You don’t need a hunky sea god with a three-pronged spear to make AI work, but a growing group of companies from car makers to cloud service providers say you’ll feel a sea change if you sail with Triton.
More than half a dozen companies share hands-on experiences this week in deep learning with the NVIDIA Triton Inference Server, open-source software that takes AI into production by simplifying how models run in any framework on any GPU or CPU for all forms of inference.
For instance, in a talk at GTC (free with registration) Fabian Bormann, an AI engineer at Volkswagen Group, conducts a virtual tour through the Computer Vision Model Zoo, a repository of solutions curated from the company’s internal teams and future partners.
The car maker integrates Triton into its Volkswagen Computer Vision Workbench so users can make contributions to the Model Zoo without needing to worry about whether they are based on ONNX, PyTorch or TensorFlow frameworks. Triton simplifies model management and deployment, and that’s key for VW’s work serving up AI models in new and interesting environments, Bormann says in a description of his talk (session E32736) at GTC.
Salesforce Sold on Triton Benchmarks
A leader in customer-relationship management software and services, Salesforce recently benchmarked Triton’s performance on some of the world’s largest AI models — the transformers used for natural-language processing.
“Triton not only has excellent serving performance, but also comes included with several critical functions like dynamic batching, model management and model prioritization. It is quick and easy to set up and works for many deep learning frameworks including TensorFlow and PyTorch,” said Nitish Shirish Keskar, a senior research manager at Salesforce who’s presenting his work at GTC (session S32713).
Keskar described in a recent blog his work validating that Triton can handle 500-600 queries per second (QPS) while processing 100 concurrent threads and staying under 200ms latency on the well-known BERT models used to understand speech and text. He tested Triton on the much larger CTRL and GPT2-XL models, finding that despite their billions of neural-network nodes, Triton still cranked out an amazing 32-35 QPS.
A Model Collaboration with Hugging Face
More than 5,000 organizations turn to Hugging Face for help summarizing, translating and analyzing text with its 7,000 AI models for natural-language processing. Jeff Boudier, its product director, will describe at GTC (session S32003) how his team drove 100x improvements in AI inference on its models, thanks to a flow that included Triton.
“We have a rich collaboration with NVIDIA, so our users can have the most optimized performance running models on a GPU,” said Boudier.
Hugging Face aims to combine Triton with TensorRT, NVIDIA’s software for optimizing AI models, to drive the time to process an inference with a BERT model down to less than a millisecond. “That would push the state of the art, opening up new use cases with benefits for a broad market,” he said.
Deployed at Scale for AI Inference
American Express uses Triton in an AI service that operates within a 2ms latency requirement to detect fraud in real time across $1 trillion in annual transactions.
As for throughput, Microsoft uses Triton on its Azure cloud service to power the AI behind GrammarLink, its online editor for Microsoft Word that’s expected to serve as many as half a trillion queries a year.

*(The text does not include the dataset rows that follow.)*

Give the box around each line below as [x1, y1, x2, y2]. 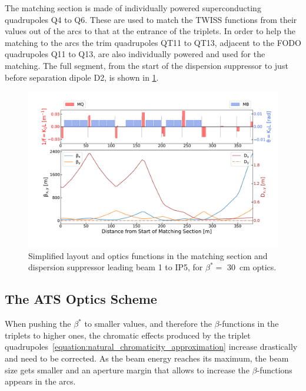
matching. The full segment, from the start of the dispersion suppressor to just [5, 59, 288, 71]
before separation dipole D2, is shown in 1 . [5, 71, 159, 83]
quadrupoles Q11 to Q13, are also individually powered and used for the [5, 48, 265, 60]
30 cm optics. [227, 261, 277, 273]
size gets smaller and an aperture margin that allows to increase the [5, 363, 250, 376]
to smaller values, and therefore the [84, 317, 212, 330]
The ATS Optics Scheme [5, 290, 157, 308]
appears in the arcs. [5, 375, 76, 387]

Less well known but well worth noting, LivePerson, based in New York, plans to run thousands of models on Triton in a cloud service that provides conversational AI capabilities to 18,000 customers including GM Financial, Home Depot and European cellular provider Orange.
And the chief technology officer of London-based Intelligent Voice will describe at GTC (session S31452) its LexIQal system, which uses Triton for AI inference to detect fraud in insurance and financial services.
They are among many companies using NVIDIA for AI inference today. In the past year alone, users downloaded the Triton software more than 50,000 times.
Triton’s Swiss Army Spear
Triton is getting traction in part because it can handle any kind of AI inference job, whether it’s one that runs in real time, batch mode, as a streaming service or even if it involves a chain or ensemble of models. That flexibility eliminates the need for users to adopt and manage custom inference servers for each type of task.
In addition, Triton assures high system utilization, distributing work evenly across GPUs whether inference is running in a cloud service, in a local data center or at the edge of the network. And it’s open, extensible code lets users customize Triton to their specific needs.
NVIDIA keeps improving Triton, too. A recently added model analyzer combs through all the options to show users the optimal batch size or instances-per-GPU for their job. A new tool automates the job of translating and validating a model trained in Tensorflow or PyTorch into a TensorRT format; in future, it will support translating models to and from any neural-network format.
Meet Our Inference Partners
Triton’s attracted several partners who support the software in their cloud services, including Amazon, Google, Microsoft and Tencent. Others such as Allegro, Seldon and Red Hat support Triton in the software for enterprise data centers for workflows including MLOps, the extension to DevOps for AI.
At GTC (session S33118), Arm will describe how it adapted Triton as part of its neural-network software that runs inference directly on edge gateways. Two engineers from Dell EMC will show how to boost performance in video analytics 6x using Triton (session S31437), and NetApp will talk about its work integrating Triton with its solid-state storage arrays (session S32187).